L’AMC, qui a amorcé une discussion sur le rôle de la planification préalable des soins au Canada dans le cadre de son assemblée annuelle de 2013, à Calgary, a maintenant élargi le débat.

Les directives préalables servent à formuler les souhaits d’une personne en matière de traitements médicaux dans l’éventualité où elle deviendrait invalide.

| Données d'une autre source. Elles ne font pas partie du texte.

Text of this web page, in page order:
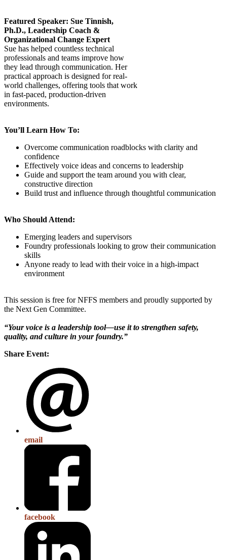
Featured Speaker: Sue Tinnish,
Ph.D., Leadership Coach &
Organizational Change Expert
Sue has helped countless technical
professionals and teams improve how
they lead through communication. Her
practical approach is designed for real-
world challenges, offering tools that work
in fast-paced, production-driven
environments.
You’ll Learn How To:
Overcome communication roadblocks with clarity and
confidence
Effectively voice ideas and concerns to leadership
Guide and support the team around you with clear,
constructive direction
Build trust and influence through thoughtful communication
Who Should Attend:
Emerging leaders and supervisors
Foundry professionals looking to grow their communication
skills
Anyone ready to lead with their voice in a high-impact
environment
This session is free for NFFS members and proudly supported by
the Next Gen Committee.
“Your voice is a leadership tool—use it to strengthen safety,
quality, and culture in your foundry.”
Share Event:
email
facebook
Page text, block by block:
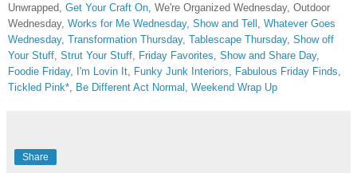
Unwrapped, Get Your Craft On , We're Organized Wednesday, Outdoor
Wednesday, Works for Me Wednesday, Show and Tell Whatever Goes
Wednesday, Transformation Thursday, Tablescape Thursday, Show off
Your Stuff Strut Your Stuff Friday Favorites Show and Share Day,
Foodie Friday, I'm Lovin It Funky Junk Interiors, Fabulous Friday Finds
Tickled Pink* Be Different Act Normal Weekend Wrap Up
Share
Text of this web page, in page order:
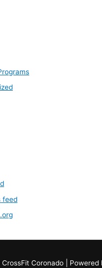
feed
Coronado | Powered
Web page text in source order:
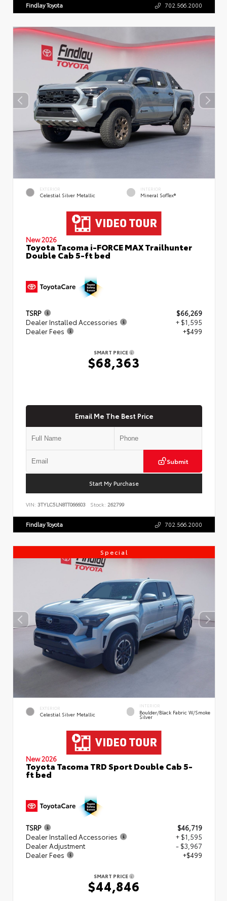
Findlay Toyota 702.566.2000
EXTERIOR
Celestial Silver Metallic
INTERIOR
Mineral SofTex®
New 2026
Toyota Tacoma i-FORCE MAX Trailhunter
Double Cab 5-ft bed
TSRP
$66,269
Dealer Installed Accessories
+ $1,595
Dealer Fees
+$499
SMART PRICE
$68,363
Email Me The Best Price
Submit
Start My Purchase
VIN: 3TYLC5LN8TT066603 Stock: 262799
Findlay Toyota 702.566.2000
Special
EXTERIOR
Celestial Silver Metallic
INTERIOR
Boulder/Black Fabric W/Smoke
Silver
New 2026
Toyota Tacoma TRD Sport Double Cab 5-
ft bed
TSRP
$46,719
Dealer Installed Accessories
+ $1,595
Dealer Adjustment
- $3,967
Dealer Fees
+$499
SMART PRICE
$44,846

À son assemblée annuelle de l’an dernier, le Conseil général a adopté trois résolutions, l’une concernant les patients et deux portant sur les médecins eux-mêmes :

  • l’AMC favorise les efforts visant à appuyer les médecins qui aident les patients et les familles à comprendre et à entreprendre la planification préalable des soins de fin de vie
  • l’AMC appuie la création d’une formation en planification préalable des soins de fin de vie, accessible à tous les médecins
  • l’AMC encourage ses membres à formuler leurs propres mesures de planification préalable des soins de fin de vie

Ces recommandations ont progressé sur plusieurs fronts depuis 2013.

En février, le Conseil d’administration a recommandé que l’AMC favoriser l’utilisation d’un site web national offrant des outils de planification préalable des soins et des liens vers les ressources provinciales et territoriales, afin d’aider les médecins à discuter avec leurs patients de la planification préalable des soins.

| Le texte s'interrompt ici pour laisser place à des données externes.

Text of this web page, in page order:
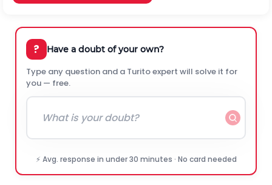
? Have a doubt of your own?
Type any question and a Turito expert will solve it for
you — free.
⚡ Avg. response in under 30 minutes · No card needed
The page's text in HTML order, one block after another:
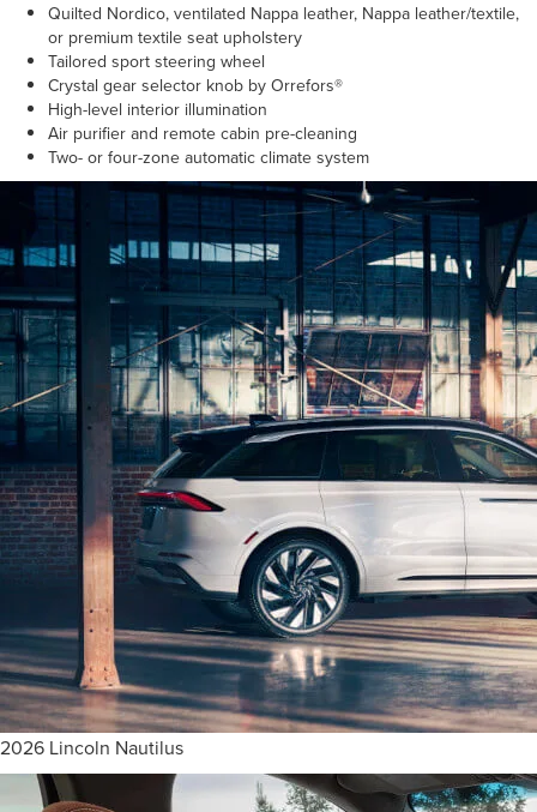
Quilted Nordico, ventilated Nappa leather, Nappa leather/textile,
or premium textile seat upholstery
Tailored sport steering wheel
Crystal gear selector knob by Orrefors®
High-level interior illumination
Air purifier and remote cabin pre-cleaning
Two- or four-zone automatic climate system
2026 Lincoln Nautilus
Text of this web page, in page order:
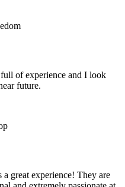
of experience and I look
future.
great experience! They are
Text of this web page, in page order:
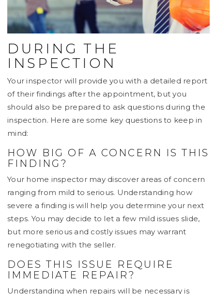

Au cours du même mois, les premières assemblées publiques de l’AMC sur les soins de fin de vie, à St. John’s, ont surtout porté sur la nécessité pour les patients de formuler leurs volontés pour les soins de fin de vie de façon à ce qu’elles soient connues advenant leur incapacité.

Un mois plus tard, l’AMC a lancé une discussion sur la planification préalable des soins, réservée à ses membres, sur le site web, afin de répondre à cette question : « L’utilisation plus généralisée de la planification préalable des soins réglerait-elle les difficultés qui peuvent survenir entre les médecins et les familles pendant les derniers jours d’un patient ? Si oui, pourquoi ? »

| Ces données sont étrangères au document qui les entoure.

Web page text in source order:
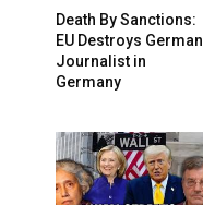
Death By Sanctions:
EU Destroys German
Journalist in
Germany
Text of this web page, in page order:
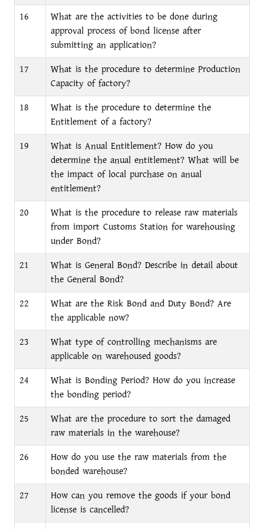
16
What are the activities to be done during
approval process of bond license after
submitting an application?
17
What is the procedure to determine Production
Capacity of factory?
18
What is the procedure to determine the
Entitlement of a factory?
19
What is Anual Entitlement? How do you
determine the anual entitlement? What will be
the impact of local purchase on anual
entitlement?
20
What is the procedure to release raw materials
from import Customs Station for warehousing
under Bond?
21
What is General Bond? Describe in detail about
the General Bond?
22
What are the Risk Bond and Duty Bond? Are
the applicable now?
23
What type of controlling mechanisms are
applicable on warehoused goods?
24
What is Bonding Period? How do you increase
the bonding period?
25
What are the procedure to sort the damaged
raw materials in the warehouse?
26
How do you use the raw materials from the
bonded warehouse?
27
How can you remove the goods if your bond
license is cancelled?
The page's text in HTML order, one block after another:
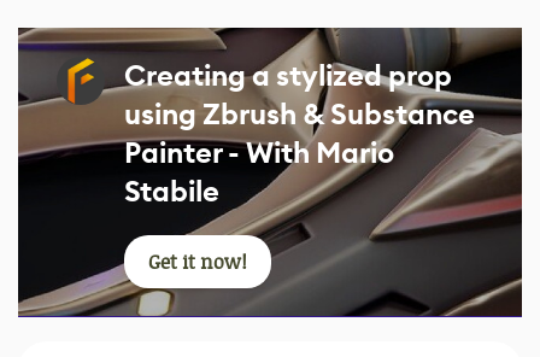
Creating a stylized prop
using Zbrush & Substance
Painter - With Mario
Stabile
Get it now!
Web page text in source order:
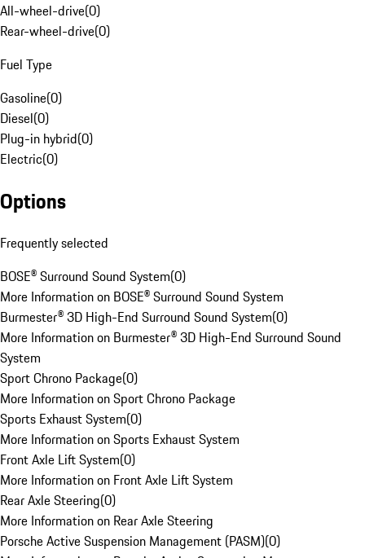
All-wheel-drive(0)
Rear-wheel-drive(0)
Fuel Type
Gasoline(0)
Diesel(0)
Plug-in hybrid(0)
Electric(0)
Options
Frequently selected
BOSE® Surround Sound System(0)
More Information on BOSE® Surround Sound System
Burmester® 3D High-End Surround Sound System(0)
More Information on Burmester® 3D High-End Surround Sound
System
Sport Chrono Package(0)
More Information on Sport Chrono Package
Sports Exhaust System(0)
More Information on Sports Exhaust System
Front Axle Lift System(0)
More Information on Front Axle Lift System
Rear Axle Steering(0)
More Information on Rear Axle Steering
Porsche Active Suspension Management (PASM)(0)

Le président de l’AMC, Louis Hugo Francescutti, affirme que la discussion ne fait que commencer. « Les questions de fin de vie semblent être présentes partout, des assemblées législatives aux tribunaux, et les directives préalables en matière de soins constituent un élément essentiel de cette discussion », a-t-il dit. « Notre objectif ici est de garder nos membres informés des enjeux au fur et à mesure qu’ils surviennent et d’encourager les médecins à en discuter lorsque les patients leur posent des questions. »

Il a ajouté que l’AMC a entrepris la révision de la politique sur la planification préalable des soins.